Perhaps, it is the nature of a press release or creating an exhibition that has ‘something for everyone’ but what Pye and his colleagues avoided doing, was stating what Gothic is. This was something that presenter Tom Sutcliffe and guest reviewers Stephanie Merritt, Dea Birkett and Sarfraz Manzoor raised in their review of the exhibition on BBC Radio 4's Saturday Review (4 October 2014). Birkett: “I was talking to one of the curators, and said ‘why did you never define gothic?’ and they said ‘well it is sort of this and sort of that, and we didn’t want to define it’. But I think for a visitor to an exhibition you need a definition in order to agree or disagree with. You need something to hang on to. And if the British Library can’t have a stab at ‘What is Gothic Literature’ then nobody can.”


Despite there being a reluctance or difficulty in being able to define what Gothic is, there is a clear consensus that Walpole’s The Castle of Otranto was the starting point.
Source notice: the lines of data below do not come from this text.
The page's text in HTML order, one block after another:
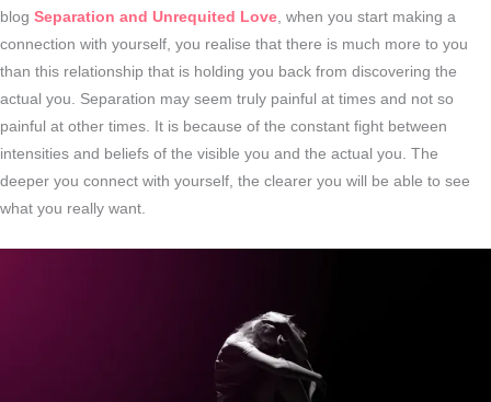
blog Separation and Unrequited Love, when you start making a
connection with yourself, you realise that there is much more to you
than this relationship that is holding you back from discovering the
actual you. Separation may seem truly painful at times and not so
painful at other times. It is because of the constant fight between
intensities and beliefs of the visible you and the actual you. The
deeper you connect with yourself, the clearer you will be able to see
what you really want.
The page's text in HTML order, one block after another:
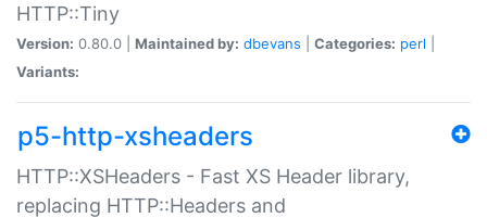
HTTP::Tiny
Version: 0.80.0 | Maintained by: dbevans Categories: perl
Variants:
p5-http-xsheaders
HTTP::XSHeaders - Fast XS Header library,
replacing HTTP::Headers and
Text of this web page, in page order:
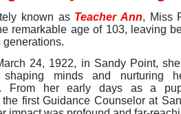
known as Teacher Ann, Miss
remarkable age of 103, leaving
generations.
24, 1922, in Sandy Point,
minds and nurturing
From her early days as a
the first Guidance Counselor at

Fred Botting writing in Gothic (1996) said: “Many of the main ingredients of the genre that was to be known as the Gothic novel can be found in Horace Walpole’s The Castle of Otranto … it was Walpole’s text that condensed features from old poetry, drama and romance and provided the model for future developments.”

 The narrative hinges on Manfred’s dynastic obsession and his plan to cast-off his wife, and marry his recently deceased son’s fiancée, Isabella. The powerful, use of location and the vulnerable heroine are central themes of the novel, and pervade gothic and horror literature and films to this day. Gaiman’s abiding ‘Gothic’ image is of "a beautiful young lady, preferably wearing nothing but a nightie, running away from an old dark house".


In October 2014 BBC Four joined forces with the British Library to celebrate the birth of the Gothic. In the first episode (20 October 2014) three part television series The Art of Gothic: Britain’s Midnight Hour, writer/presenter Andrew Graham-Dixon unequivocally stated that ‘The Castle of Otranto is the book that launched a thousand gothic horror fantasies.”